Award-winning kids' writer moves up an age group.

Christopher Paul Curtis reflects on kids in Flint in - Bucking the Sarge.
  • Christopher Paul Curtis reflects on kids in Flint in Bucking the Sarge.
THU 9/23

Like Michael Moore, author Christopher Paul Curtis's work is informed by his hometown of Flint, Michigan. "It's an American city that's emblematic of a lot of cities that are in similar situations," explains the Newbery Medal winner (for the 2000 coming-of-age tale Bud, Not Buddy). "Flint was a boomtown for many years. When things were good, they were very good. Now that they're not good, they're horrid."

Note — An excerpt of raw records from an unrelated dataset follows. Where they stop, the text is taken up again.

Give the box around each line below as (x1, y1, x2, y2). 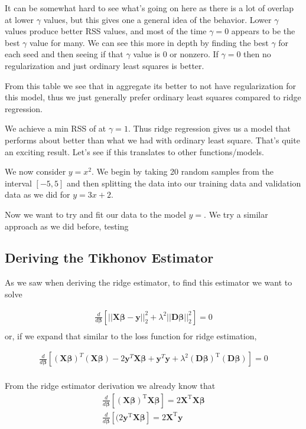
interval (5, 176, 32, 189)
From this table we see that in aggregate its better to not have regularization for (5, 79, 296, 91)
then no (243, 48, 271, 60)
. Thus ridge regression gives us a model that (128, 122, 291, 135)
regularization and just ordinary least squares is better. (5, 59, 204, 71)
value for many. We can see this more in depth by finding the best (29, 36, 269, 48)
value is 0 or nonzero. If (133, 48, 219, 60)
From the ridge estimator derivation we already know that (5, 379, 216, 392)

Curtis's latest book, Bucking the Sarge, is about a 15-year-old kid looking to make a break from his dead-end town. It's Curtis's initial foray into young-adult territory (his previous books were for pre-teens) and the first time he's set a story in the present. "I wanted to try something different," he admits. "There's more freedom. But there's a fear when you try something new."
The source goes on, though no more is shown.